== Task instructions ==
Go through the records and restate them word for word, omitting images.

________

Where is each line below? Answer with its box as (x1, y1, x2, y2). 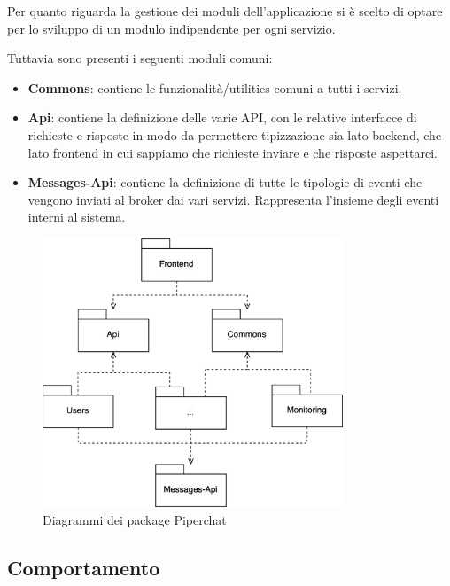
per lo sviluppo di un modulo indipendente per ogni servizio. (7, 19, 336, 37)
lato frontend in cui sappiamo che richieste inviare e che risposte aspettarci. (27, 143, 438, 161)
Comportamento (7, 553, 160, 581)
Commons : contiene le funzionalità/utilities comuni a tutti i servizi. (27, 78, 402, 97)
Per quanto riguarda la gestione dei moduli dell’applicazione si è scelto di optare (7, 2, 443, 20)
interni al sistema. (27, 207, 126, 226)
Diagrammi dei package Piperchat (43, 510, 227, 528)
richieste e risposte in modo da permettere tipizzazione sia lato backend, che (27, 125, 442, 144)
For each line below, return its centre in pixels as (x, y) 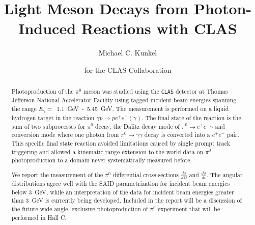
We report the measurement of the (57, 174)
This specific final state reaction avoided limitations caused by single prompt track (121, 143)
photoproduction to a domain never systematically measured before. (102, 160)
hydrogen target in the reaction (53, 118)
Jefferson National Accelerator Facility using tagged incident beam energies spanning (124, 100)
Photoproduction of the (42, 91)
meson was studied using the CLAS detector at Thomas (156, 91)
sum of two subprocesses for (48, 126)
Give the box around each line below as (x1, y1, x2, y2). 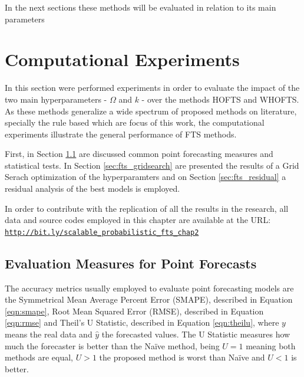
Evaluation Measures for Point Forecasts (5, 254, 257, 272)
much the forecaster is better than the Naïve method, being (5, 339, 220, 352)
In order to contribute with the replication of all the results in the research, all (5, 202, 289, 214)
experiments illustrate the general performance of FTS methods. (5, 127, 237, 140)
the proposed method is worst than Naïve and (99, 351, 265, 363)
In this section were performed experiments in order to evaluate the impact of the (5, 81, 300, 94)
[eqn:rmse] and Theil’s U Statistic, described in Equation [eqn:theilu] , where (5, 316, 279, 329)
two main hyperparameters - (5, 93, 107, 105)
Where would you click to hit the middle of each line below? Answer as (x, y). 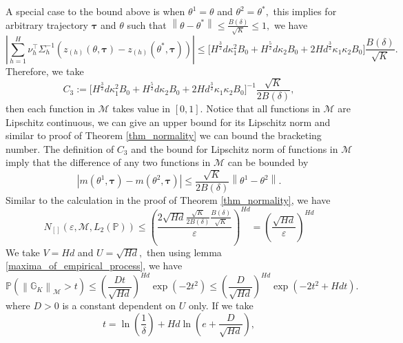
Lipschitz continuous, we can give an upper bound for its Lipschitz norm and (168, 122)
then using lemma (184, 252)
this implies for (305, 11)
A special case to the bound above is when (95, 11)
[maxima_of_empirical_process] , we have (94, 266)
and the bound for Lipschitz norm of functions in (235, 148)
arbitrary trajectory (47, 24)
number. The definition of (60, 148)
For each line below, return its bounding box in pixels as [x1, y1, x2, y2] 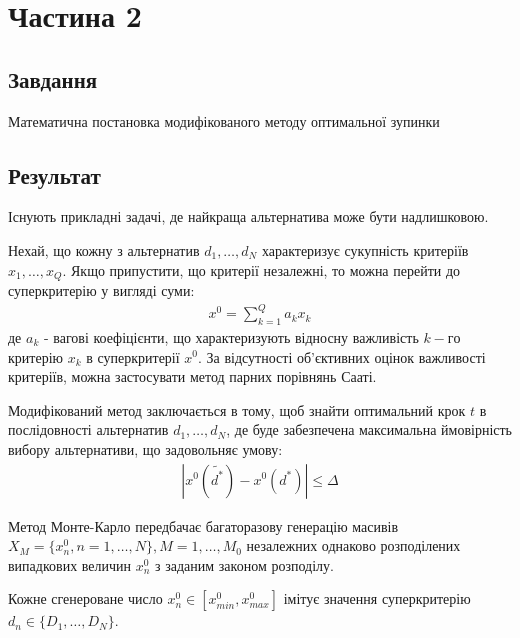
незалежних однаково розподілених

________

== Result for this exercise ==
Where is each line below? Answer with its box as (x1, y1, x2, y2). 
per lo sviluppo di un modulo indipendente per ogni servizio. (7, 19, 336, 37)
lato frontend in cui sappiamo che richieste inviare e che risposte aspettarci. (27, 143, 438, 161)
Comportamento (7, 553, 160, 581)
Commons : contiene le funzionalità/utilities comuni a tutti i servizi. (27, 78, 402, 97)
Per quanto riguarda la gestione dei moduli dell’applicazione si è scelto di optare (7, 2, 443, 20)
interni al sistema. (27, 207, 126, 226)
Diagrammi dei package Piperchat (43, 510, 227, 528)
richieste e risposte in modo da permettere tipizzazione sia lato backend, che (27, 125, 442, 144)
For each line below, return its centre in pixels as (x, y) 
We report the measurement of the (57, 174)
This specific final state reaction avoided limitations caused by single prompt track (121, 143)
photoproduction to a domain never systematically measured before. (102, 160)
hydrogen target in the reaction (53, 118)
Jefferson National Accelerator Facility using tagged incident beam energies spanning (124, 100)
Photoproduction of the (42, 91)
meson was studied using the CLAS detector at Thomas (156, 91)
sum of two subprocesses for (48, 126)
Give the box around each line below as (x1, y1, x2, y2). 
Evaluation Measures for Point Forecasts (5, 254, 257, 272)
much the forecaster is better than the Naïve method, being (5, 339, 220, 352)
In order to contribute with the replication of all the results in the research, all (5, 202, 289, 214)
experiments illustrate the general performance of FTS methods. (5, 127, 237, 140)
the proposed method is worst than Naïve and (99, 351, 265, 363)
In this section were performed experiments in order to evaluate the impact of the (5, 81, 300, 94)
[eqn:rmse] and Theil’s U Statistic, described in Equation [eqn:theilu] , where (5, 316, 279, 329)
two main hyperparameters - (5, 93, 107, 105)
Where would you click to hit the middle of each line below? Answer as (x, y). 
Lipschitz continuous, we can give an upper bound for its Lipschitz norm and (168, 122)
then using lemma (184, 252)
this implies for (305, 11)
A special case to the bound above is when (95, 11)
[maxima_of_empirical_process] , we have (94, 266)
and the bound for Lipschitz norm of functions in (235, 148)
arbitrary trajectory (47, 24)
number. The definition of (60, 148)
For each line below, return its bounding box in pixels as [x1, y1, x2, y2] 
незалежних однаково розподілених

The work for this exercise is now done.